Descriptions, Reviews, Etc.
Publisher Description:
Haram in the Harem focuses on the differences in nationalist discourse regarding women and the way female writers conceptualized the experience of women in three contexts: the middle-class Muslim reform movement, the Algerian Revolution, and the Partition of India. During each of these periods the subject of women, their behavior, bodies, and dress were discussed by male scholars, politicians, and revolutionaries. The resonating theme amongst these disparate events is that women were believed to be best protected when they were ensconced within their homes and governed by their families, particularly male authority, whether they were fathers, brothers, or husbands. The threat to national identity was often linked to the preservation of womanly purity. Yet for the writers of this study, Ismat Chughtai (1915-1991), Assia Djebar (1936-), and Khadija Mastur (1927-1982), the danger to women was not in the public sphere but embedded within a domestic hierarchy enforced by male privilege. In their fictional texts, each writer shows how women resist, subvert, and challenge the normative behaviors prescribed in masculine discourse.

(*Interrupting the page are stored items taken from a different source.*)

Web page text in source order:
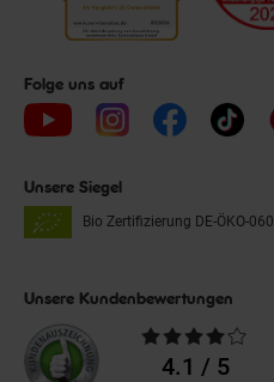
Folge uns auf
Unsere Siegel
Bio Zertifizierung DE-ÖKO-060
Unsere Kundenbewertungen
Durchschnittliche
Bewertungen4.1 / 5
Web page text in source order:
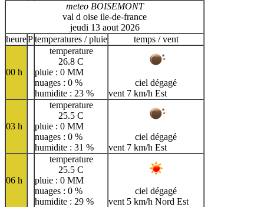
meteo BOISEMONT
val d oise ile-de-france
jeudi 13 aout 2026
heurePtemperatures / pluie temps / vent
00 h
temperature
26.8 C
pluie : 0 MM
nuages : 0 %
humidite : 23 %
ciel dégagé
vent 7 km/h Est
03 h
temperature
25.5 C
pluie : 0 MM
nuages : 0 %
humidite : 31 %
ciel dégagé
vent 7 km/h Est
06 h
temperature
25.5 C
pluie : 0 MM
nuages : 0 %
humidite : 29 %
ciel dégagé
vent 5 km/h Nord Est
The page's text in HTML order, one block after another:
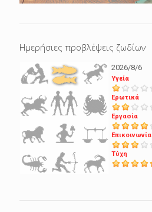
Ημερήσιες προβλέψεις ζωδίων
2026/8/6
Υγεία
Ερωτικά
Εργασία
Επικοινωνία
Τύχη

In their writings they highlight the different ways women negotiated private spaces between intersecting masculine hegemonies of power including colonialism and native patriarchy. They demonstrate distinct literary viewpoints of nation, home, and women's experiences at particular historical moments. The choice of these various texts reveals how fiction provided a safe space for female writers to contest traditional systems of power. Bringing into focus the voices and experiences of women - who existed as limited cultural icons in the nationalist discourse - is a common theme throughout the selected stories. This book showcases the fluidity of literature as a response to the intersections of gender, race, and nation.